Task statement ▸ Output the lines from the one holding "n'est remise à zéro que (180, 106, 318, 121)" to the end of the entries that follow, exactly and only those, minus any pictures.

Records contained in a dataset ▸
+ + + +

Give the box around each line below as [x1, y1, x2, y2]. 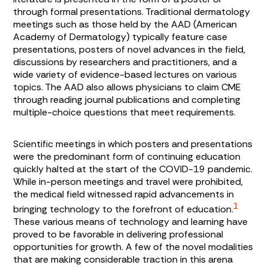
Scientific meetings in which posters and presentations [13, 138, 253, 151]
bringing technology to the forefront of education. [13, 203, 234, 216]
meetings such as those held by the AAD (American [13, 18, 237, 31]
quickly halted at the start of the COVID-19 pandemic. [13, 163, 253, 176]
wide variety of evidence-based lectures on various [13, 68, 237, 81]
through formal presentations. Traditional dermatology [13, 5, 251, 19]
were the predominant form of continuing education [13, 150, 241, 163]
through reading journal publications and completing [13, 93, 241, 106]
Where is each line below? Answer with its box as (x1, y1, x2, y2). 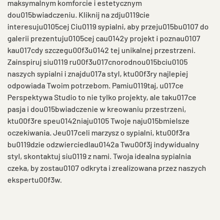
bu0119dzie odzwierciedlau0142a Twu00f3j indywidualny (7, 139, 199, 149)
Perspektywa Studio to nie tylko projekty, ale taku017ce (7, 92, 196, 102)
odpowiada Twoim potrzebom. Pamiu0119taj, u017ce (7, 81, 184, 90)
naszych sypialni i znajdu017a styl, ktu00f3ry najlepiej (7, 69, 188, 78)
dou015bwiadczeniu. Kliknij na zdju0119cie (7, 10, 150, 19)
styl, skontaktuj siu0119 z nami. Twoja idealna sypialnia (7, 151, 191, 161)
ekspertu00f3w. (7, 175, 62, 184)
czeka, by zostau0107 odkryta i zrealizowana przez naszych (7, 163, 206, 172)
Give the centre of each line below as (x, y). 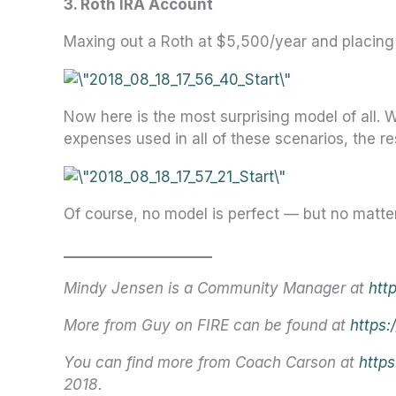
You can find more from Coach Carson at (209, 362)
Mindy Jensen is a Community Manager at (214, 288)
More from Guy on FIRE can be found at (205, 325)
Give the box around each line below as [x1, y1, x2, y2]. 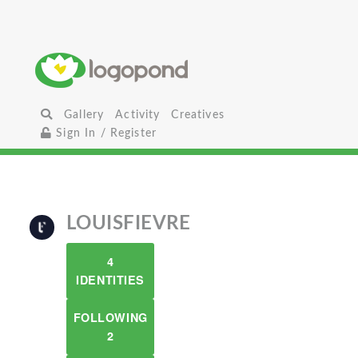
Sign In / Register [52, 127, 157, 139]
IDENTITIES [76, 272, 145, 288]
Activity [115, 109, 161, 121]
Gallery [64, 109, 105, 121]
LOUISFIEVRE [66, 214, 191, 233]
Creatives [171, 109, 225, 121]
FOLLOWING [73, 309, 148, 325]
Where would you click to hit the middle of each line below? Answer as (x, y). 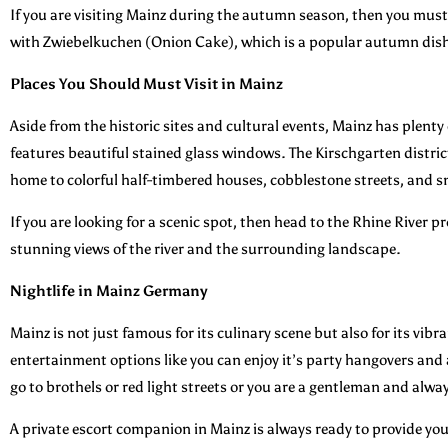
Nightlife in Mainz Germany (109, 290)
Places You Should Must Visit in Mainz (146, 83)
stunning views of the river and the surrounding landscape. (205, 248)
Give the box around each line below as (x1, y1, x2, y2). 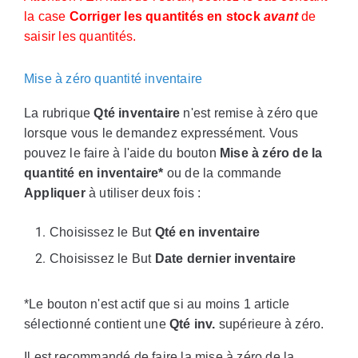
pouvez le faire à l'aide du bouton (24, 146, 220, 161)
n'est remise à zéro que (180, 106, 318, 121)
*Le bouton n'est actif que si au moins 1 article (24, 297, 290, 312)
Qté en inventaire (154, 225, 260, 240)
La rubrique (24, 106, 94, 121)
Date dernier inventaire (154, 252, 296, 266)
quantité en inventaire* (24, 166, 164, 181)
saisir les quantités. (24, 30, 137, 44)
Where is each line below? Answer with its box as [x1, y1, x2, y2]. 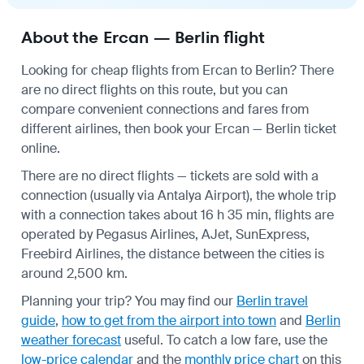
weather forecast [21, 331, 121, 349]
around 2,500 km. [21, 264, 128, 282]
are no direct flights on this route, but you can [21, 80, 288, 98]
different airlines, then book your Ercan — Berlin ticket [21, 119, 336, 137]
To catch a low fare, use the [167, 331, 327, 349]
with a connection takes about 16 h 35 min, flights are [21, 206, 334, 223]
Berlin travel [236, 292, 308, 310]
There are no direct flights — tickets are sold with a [21, 167, 318, 184]
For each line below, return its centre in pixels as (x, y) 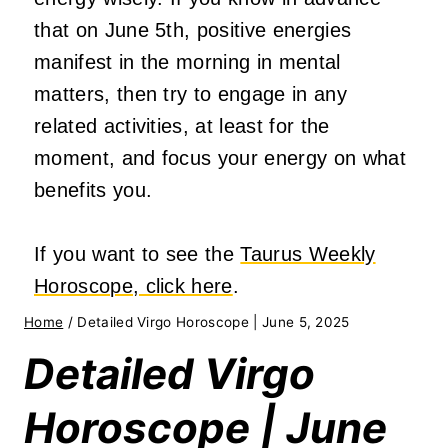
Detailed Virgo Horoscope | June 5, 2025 (213, 322)
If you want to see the (137, 254)
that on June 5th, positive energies (193, 30)
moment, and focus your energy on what (220, 158)
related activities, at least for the (182, 126)
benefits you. (93, 190)
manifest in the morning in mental (187, 62)
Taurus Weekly (308, 254)

+ + + +

Answer ▸
n'est remise à zéro que (180, 106, 318, 121)
*Le bouton n'est actif que si au moins 1 article (24, 297, 290, 312)
Qté en inventaire (154, 225, 260, 240)
La rubrique (24, 106, 94, 121)
Date dernier inventaire (154, 252, 296, 266)
quantité en inventaire* (24, 166, 164, 181)
saisir les quantités. (24, 30, 137, 44)
Where is each line below? Answer with its box as [x1, y1, x2, y2]. 
weather forecast [21, 331, 121, 349]
around 2,500 km. [21, 264, 128, 282]
are no direct flights on this route, but you can [21, 80, 288, 98]
different airlines, then book your Ercan — Berlin ticket [21, 119, 336, 137]
To catch a low fare, use the [167, 331, 327, 349]
with a connection takes about 16 h 35 min, flights are [21, 206, 334, 223]
Berlin travel [236, 292, 308, 310]
There are no direct flights — tickets are sold with a [21, 167, 318, 184]
For each line below, return its centre in pixels as (x, y) 
Detailed Virgo Horoscope | June 5, 2025 (213, 322)
If you want to see the (137, 254)
that on June 5th, positive energies (193, 30)
moment, and focus your energy on what (220, 158)
related activities, at least for the (182, 126)
benefits you. (93, 190)
manifest in the morning in mental (187, 62)
Taurus Weekly (308, 254)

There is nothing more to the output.